● **WORK TASK**
Reproduce the entries below character for character.

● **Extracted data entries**
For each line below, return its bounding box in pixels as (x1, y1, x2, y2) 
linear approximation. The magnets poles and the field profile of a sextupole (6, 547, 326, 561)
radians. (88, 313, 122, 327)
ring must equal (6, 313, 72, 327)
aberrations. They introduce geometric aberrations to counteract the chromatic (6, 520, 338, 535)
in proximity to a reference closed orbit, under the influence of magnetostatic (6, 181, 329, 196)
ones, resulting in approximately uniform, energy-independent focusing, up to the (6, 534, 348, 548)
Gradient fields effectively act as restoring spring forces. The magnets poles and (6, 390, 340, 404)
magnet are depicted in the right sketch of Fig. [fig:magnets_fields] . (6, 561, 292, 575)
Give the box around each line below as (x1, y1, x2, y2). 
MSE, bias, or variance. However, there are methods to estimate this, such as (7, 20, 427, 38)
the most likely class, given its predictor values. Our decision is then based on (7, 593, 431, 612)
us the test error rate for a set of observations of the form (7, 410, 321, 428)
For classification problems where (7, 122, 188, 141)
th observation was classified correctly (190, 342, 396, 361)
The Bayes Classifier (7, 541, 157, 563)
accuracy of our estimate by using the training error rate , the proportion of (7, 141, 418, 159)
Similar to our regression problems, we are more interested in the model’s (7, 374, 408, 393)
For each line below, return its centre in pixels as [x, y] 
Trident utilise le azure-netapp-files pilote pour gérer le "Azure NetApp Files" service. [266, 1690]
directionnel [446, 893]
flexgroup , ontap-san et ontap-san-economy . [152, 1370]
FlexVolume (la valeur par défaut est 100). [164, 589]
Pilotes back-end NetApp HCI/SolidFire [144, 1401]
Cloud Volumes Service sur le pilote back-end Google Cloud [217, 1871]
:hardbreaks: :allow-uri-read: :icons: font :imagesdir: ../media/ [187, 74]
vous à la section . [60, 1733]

● **TASK OUTPUT**
For each line below, return its bounding box in pixels as (x1, y1, x2, y2) 
linear approximation. The magnets poles and the field profile of a sextupole (6, 547, 326, 561)
radians. (88, 313, 122, 327)
ring must equal (6, 313, 72, 327)
aberrations. They introduce geometric aberrations to counteract the chromatic (6, 520, 338, 535)
in proximity to a reference closed orbit, under the influence of magnetostatic (6, 181, 329, 196)
ones, resulting in approximately uniform, energy-independent focusing, up to the (6, 534, 348, 548)
Gradient fields effectively act as restoring spring forces. The magnets poles and (6, 390, 340, 404)
magnet are depicted in the right sketch of Fig. [fig:magnets_fields] . (6, 561, 292, 575)
Give the box around each line below as (x1, y1, x2, y2). 
MSE, bias, or variance. However, there are methods to estimate this, such as (7, 20, 427, 38)
the most likely class, given its predictor values. Our decision is then based on (7, 593, 431, 612)
us the test error rate for a set of observations of the form (7, 410, 321, 428)
For classification problems where (7, 122, 188, 141)
th observation was classified correctly (190, 342, 396, 361)
The Bayes Classifier (7, 541, 157, 563)
accuracy of our estimate by using the training error rate , the proportion of (7, 141, 418, 159)
Similar to our regression problems, we are more interested in the model’s (7, 374, 408, 393)
For each line below, return its centre in pixels as [x, y] 
Trident utilise le azure-netapp-files pilote pour gérer le "Azure NetApp Files" service. [266, 1690]
directionnel [446, 893]
flexgroup , ontap-san et ontap-san-economy . [152, 1370]
FlexVolume (la valeur par défaut est 100). [164, 589]
Pilotes back-end NetApp HCI/SolidFire [144, 1401]
Cloud Volumes Service sur le pilote back-end Google Cloud [217, 1871]
:hardbreaks: :allow-uri-read: :icons: font :imagesdir: ../media/ [187, 74]
vous à la section . [60, 1733]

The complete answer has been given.